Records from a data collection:
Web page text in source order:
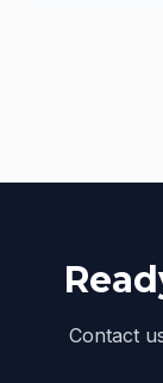
Contact
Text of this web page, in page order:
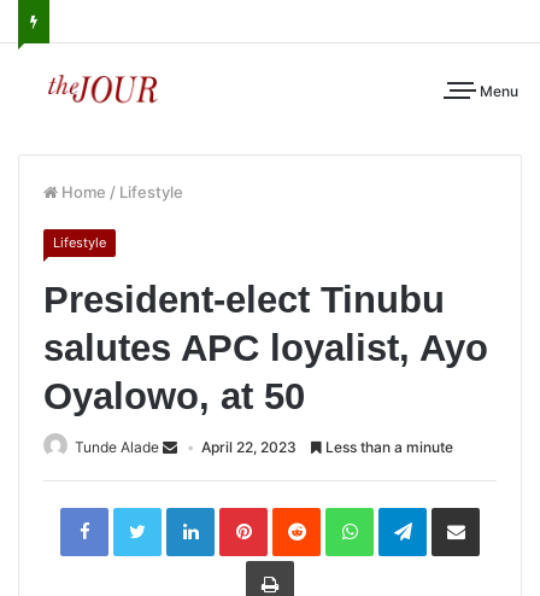
Menu
Home / Lifestyle
Lifestyle
President-elect Tinubu
salutes APC loyalist, Ayo
Oyalowo, at 50
Tunde Alade April 22, 2023 Less than a minute
LinkedInPinterestReddit WhatsAppTelegramShare
Print
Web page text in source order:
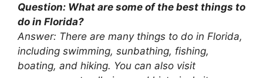
Question: What are some of the best things to
do in Florida?
Answer: There are many things to do in Florida,
including swimming, sunbathing, fishing,
boating, and hiking. You can also visit
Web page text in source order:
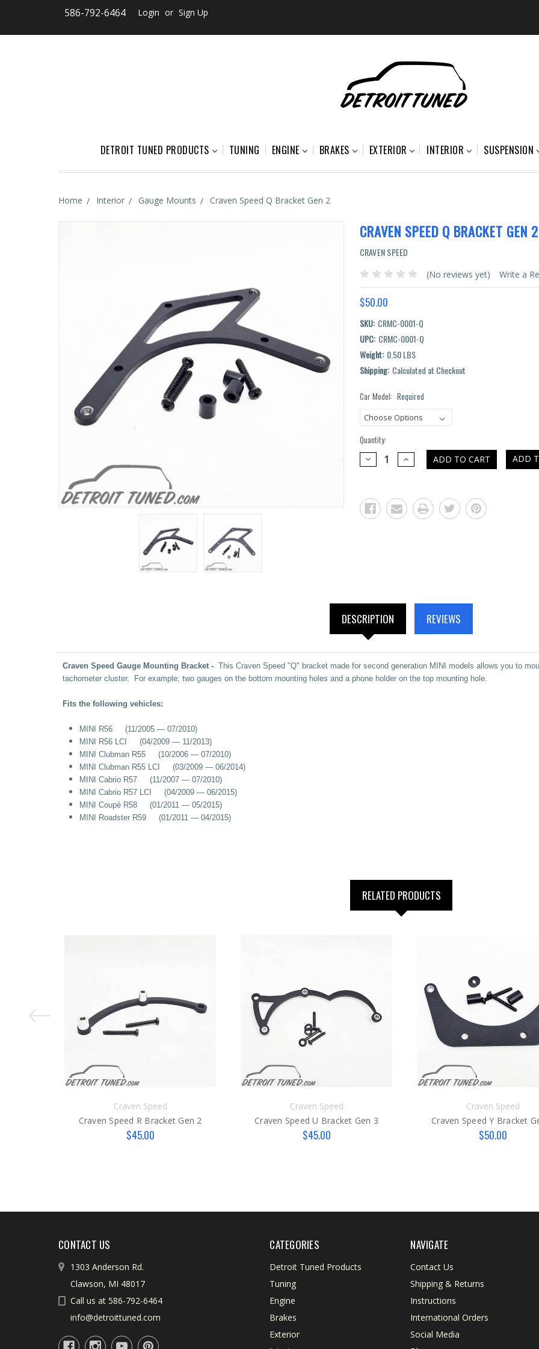
586-792-6464 Login or Sign Up
DETROIT TUNED PRODUCTS TUNING ENGINE BRAKES EXTERIOR INTERIOR SUSPENSION
Home Interior Gauge Mounts Craven Speed Q Bracket Gen 2
CRAVEN SPEED Q BRACKET GEN 2
CRAVEN SPEED
(No reviews yet) Write a
$50.00
SKU: CRMC-0001-Q
UPC: CRMC-0001-Q
Weight: 0.50 LBS
Shipping: Calculated at Checkout
Car Model: Required
Quantity:
DECREASE
QUANTITY:
INCREASE
QUANTITY:
ADD
DESCRIPTION REVIEWS
Craven Speed Gauge Mounting Bracket -This Craven Speed "Q" bracket made for second generation MINI models allows you to
tachometer cluster. For example; two gauges on the bottom mounting holes and a phone holder on the top mounting hole.
Fits the following vehicles:
MINI R56 (11/2005 — 07/2010)
MINI R56 LCI (04/2009 — 11/2013)
MINI Clubman R55 (10/2006 — 07/2010)
MINI Clubman R55 LCI (03/2009 — 06/2014)
MINI Cabrio R57 (11/2007 — 07/2010)
MINI Cabrio R57 LCI (04/2009 — 06/2015)
MINI Coupé R58 (01/2011 — 05/2015)
MINI Roadster R59 (01/2011 — 04/2015)
RELATED PRODUCTS
Craven Speed
Craven Speed R Bracket Gen 2
$45.00
Craven Speed
Craven Speed U Bracket Gen 3
$45.00
Craven Speed
Craven Speed Y Bracket
$50.00
CONTACT US
1303 Anderson Rd.
Clawson, MI 48017
Call us at 586-792-6464
info@detroittuned.com
CATEGORIES
Detroit Tuned Products
Tuning
Engine
Brakes
Exterior
NAVIGATE
Contact Us
Shipping & Returns
Instructions
International Orders
Social Media

» Activity
Would you copy out, exactly and with no pictures, only the lines above from the one that contains "Answer: There are" through the one that contains "Fits the following"?

» Solution for this problem
Answer: There are many things to do in Florida,
including swimming, sunbathing, fishing,
boating, and hiking. You can also visit
Web page text in source order:
586-792-6464 Login or Sign Up
DETROIT TUNED PRODUCTS TUNING ENGINE BRAKES EXTERIOR INTERIOR SUSPENSION
Home Interior Gauge Mounts Craven Speed Q Bracket Gen 2
CRAVEN SPEED Q BRACKET GEN 2
CRAVEN SPEED
(No reviews yet) Write a
$50.00
SKU: CRMC-0001-Q
UPC: CRMC-0001-Q
Weight: 0.50 LBS
Shipping: Calculated at Checkout
Car Model: Required
Quantity:
DECREASE
QUANTITY:
INCREASE
QUANTITY:
ADD
DESCRIPTION REVIEWS
Craven Speed Gauge Mounting Bracket -This Craven Speed "Q" bracket made for second generation MINI models allows you to
tachometer cluster. For example; two gauges on the bottom mounting holes and a phone holder on the top mounting hole.
Fits the following vehicles:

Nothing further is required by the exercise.